#### Assignment
Take the data below and copy exactly the lines starting at the one with "--top_n_nodes [15, 257, 58, 265]" and finishing at the one with "is built upon", both included.

#### Recorded data

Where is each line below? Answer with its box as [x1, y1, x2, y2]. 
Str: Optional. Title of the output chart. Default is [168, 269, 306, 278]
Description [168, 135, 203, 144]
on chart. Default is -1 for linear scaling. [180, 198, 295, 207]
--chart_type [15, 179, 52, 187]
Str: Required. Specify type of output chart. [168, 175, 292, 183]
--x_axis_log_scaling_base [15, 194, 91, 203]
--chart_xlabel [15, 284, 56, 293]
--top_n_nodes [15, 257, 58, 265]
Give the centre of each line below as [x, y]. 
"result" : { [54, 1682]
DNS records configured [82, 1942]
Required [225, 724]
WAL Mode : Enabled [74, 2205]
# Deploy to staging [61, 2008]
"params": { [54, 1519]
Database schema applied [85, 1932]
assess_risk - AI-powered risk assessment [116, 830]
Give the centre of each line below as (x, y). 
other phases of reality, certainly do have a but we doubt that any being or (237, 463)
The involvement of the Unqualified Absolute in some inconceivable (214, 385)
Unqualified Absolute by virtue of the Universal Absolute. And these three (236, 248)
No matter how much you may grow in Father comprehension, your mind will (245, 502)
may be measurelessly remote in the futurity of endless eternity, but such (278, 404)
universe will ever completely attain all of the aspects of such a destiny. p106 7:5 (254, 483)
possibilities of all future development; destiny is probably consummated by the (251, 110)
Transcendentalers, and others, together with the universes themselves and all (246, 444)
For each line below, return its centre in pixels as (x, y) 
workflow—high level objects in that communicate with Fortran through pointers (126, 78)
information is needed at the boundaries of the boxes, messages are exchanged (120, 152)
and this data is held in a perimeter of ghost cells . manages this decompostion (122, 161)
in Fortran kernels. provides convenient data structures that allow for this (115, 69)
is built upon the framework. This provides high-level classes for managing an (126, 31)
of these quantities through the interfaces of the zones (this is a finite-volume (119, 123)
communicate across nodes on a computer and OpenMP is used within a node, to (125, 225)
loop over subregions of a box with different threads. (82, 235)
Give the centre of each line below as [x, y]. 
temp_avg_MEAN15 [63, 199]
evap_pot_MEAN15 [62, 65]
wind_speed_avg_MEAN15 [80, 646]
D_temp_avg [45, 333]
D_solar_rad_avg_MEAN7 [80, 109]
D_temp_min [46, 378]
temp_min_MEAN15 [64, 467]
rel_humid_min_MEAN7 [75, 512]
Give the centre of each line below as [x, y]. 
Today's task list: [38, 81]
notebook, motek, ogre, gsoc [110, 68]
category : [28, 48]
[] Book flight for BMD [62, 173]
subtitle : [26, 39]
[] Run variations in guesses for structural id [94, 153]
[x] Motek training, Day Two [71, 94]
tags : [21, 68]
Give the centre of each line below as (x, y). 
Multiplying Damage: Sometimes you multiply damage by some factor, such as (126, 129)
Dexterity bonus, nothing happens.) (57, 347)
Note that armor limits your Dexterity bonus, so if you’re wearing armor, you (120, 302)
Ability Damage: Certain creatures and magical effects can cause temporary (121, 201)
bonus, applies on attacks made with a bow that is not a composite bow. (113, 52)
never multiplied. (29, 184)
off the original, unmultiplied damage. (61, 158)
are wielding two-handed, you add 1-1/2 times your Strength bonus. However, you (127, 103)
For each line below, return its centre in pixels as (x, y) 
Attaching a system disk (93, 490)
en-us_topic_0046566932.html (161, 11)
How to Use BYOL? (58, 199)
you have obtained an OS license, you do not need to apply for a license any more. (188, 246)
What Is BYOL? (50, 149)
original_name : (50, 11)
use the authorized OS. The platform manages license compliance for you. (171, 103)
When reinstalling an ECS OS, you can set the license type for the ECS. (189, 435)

#### Exercise result
--top_n_nodes [15, 257, 58, 265]
Give the centre of each line below as [x, y]. 
"result" : { [54, 1682]
DNS records configured [82, 1942]
Required [225, 724]
WAL Mode : Enabled [74, 2205]
# Deploy to staging [61, 2008]
"params": { [54, 1519]
Database schema applied [85, 1932]
assess_risk - AI-powered risk assessment [116, 830]
Give the centre of each line below as (x, y). 
other phases of reality, certainly do have a but we doubt that any being or (237, 463)
The involvement of the Unqualified Absolute in some inconceivable (214, 385)
Unqualified Absolute by virtue of the Universal Absolute. And these three (236, 248)
No matter how much you may grow in Father comprehension, your mind will (245, 502)
may be measurelessly remote in the futurity of endless eternity, but such (278, 404)
universe will ever completely attain all of the aspects of such a destiny. p106 7:5 (254, 483)
possibilities of all future development; destiny is probably consummated by the (251, 110)
Transcendentalers, and others, together with the universes themselves and all (246, 444)
For each line below, return its centre in pixels as (x, y) 
workflow—high level objects in that communicate with Fortran through pointers (126, 78)
information is needed at the boundaries of the boxes, messages are exchanged (120, 152)
and this data is held in a perimeter of ghost cells . manages this decompostion (122, 161)
in Fortran kernels. provides convenient data structures that allow for this (115, 69)
is built upon the framework. This provides high-level classes for managing an (126, 31)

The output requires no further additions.